We are of the opinion that the learned trial judge fell into error in refusing to grant the motion for new trial. Subdivision 7 of article 753, C. C. P., provides that a new trial shall be granted in cases of felony where the jury, after having retired to deliberate upon a case, have received other testimony. Information given by one of the jurors to the others is new and other testimony within the meaning of the statutes. See McDougal v. State, 81 Texas Crim. Rep., 179; Hanks v. State, 99 Texas Crim. Rep., 218. Where, after retirement, the jury receive other evidence damaging to the appellant, the presumption of injury will obtain. Brown v. State, 101 Texas Crim. Rep., 639; Holland v. State, 298 S. W., 898. Under the circumstances, we are unable to reach the conclusion that the matters constituted a bare reference to former convictions. They evidently furnished a basis for an argument made by some of the jurors in an effort to convince the juror voting for 99 years that it would be proper to assess the death penalty. Notwithstanding some of the jurors already knew the facts relating to appellant’s former convictions, it occurs to us that, when such jurors resorted to such facts for the purpose of influencing others, the matter presents error. The references in question might have made the jurors who voted for the death penalty more steadfast in their position, and may have influenced the juror who stood for 99 years to surrender the position he had taken. This being a case in which the extreme punishment has been assessed, we would not feel warranted in speculating as to the injury resulting to appellant from the improper references to his former convictions. We disclaim any intention of predicating a reversal upon the testimony showing reference to the “Ratliff Case.”

We think it was improper for the state to prove that some time before the homicide appellant had a conversation with an undertaker, in which he asked him how his business was progressing, and that, upon receiving a reply that it was quiet, stated to the undertaker that he thought he would have some more business in a few days. This statement was too indefinite to be taken as a threat against deceased.
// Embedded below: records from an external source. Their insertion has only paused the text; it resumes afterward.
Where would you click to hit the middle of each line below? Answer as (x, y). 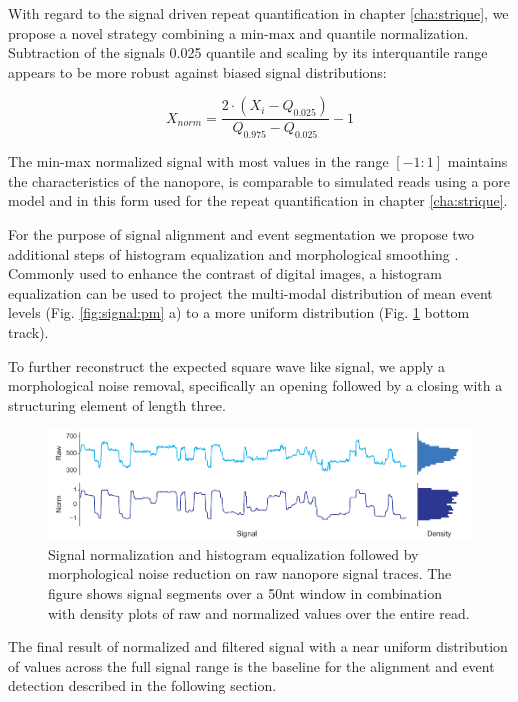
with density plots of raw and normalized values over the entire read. (259, 612)
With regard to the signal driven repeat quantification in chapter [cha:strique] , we (258, 13)
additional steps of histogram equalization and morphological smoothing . (233, 253)
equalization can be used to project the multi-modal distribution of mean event (250, 292)
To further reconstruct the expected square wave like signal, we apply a (227, 365)
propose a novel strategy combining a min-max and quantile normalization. (238, 32)
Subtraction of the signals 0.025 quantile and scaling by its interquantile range (248, 52)
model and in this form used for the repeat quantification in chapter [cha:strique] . (258, 200)
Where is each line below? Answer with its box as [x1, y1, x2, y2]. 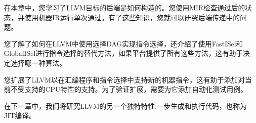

It is shown in bill of exception No. 6 that a witness for appellant was required to testify on cross-examination that deceased *300had told him that appellant had made threats against her on several occasions. It appears that these threats were made several years before the homicide. As we understand the bill of exception, it shows that appellant was not present at the time the threats were made. The testimony was hearsay and should not have been received.

The judgment is reversed and the cause remanded.

Reversed and remanded.

The foregoing opinion of the Commission of Appeals has been examined by the Judges of the Court of Criminal Appeals and approved by the Court.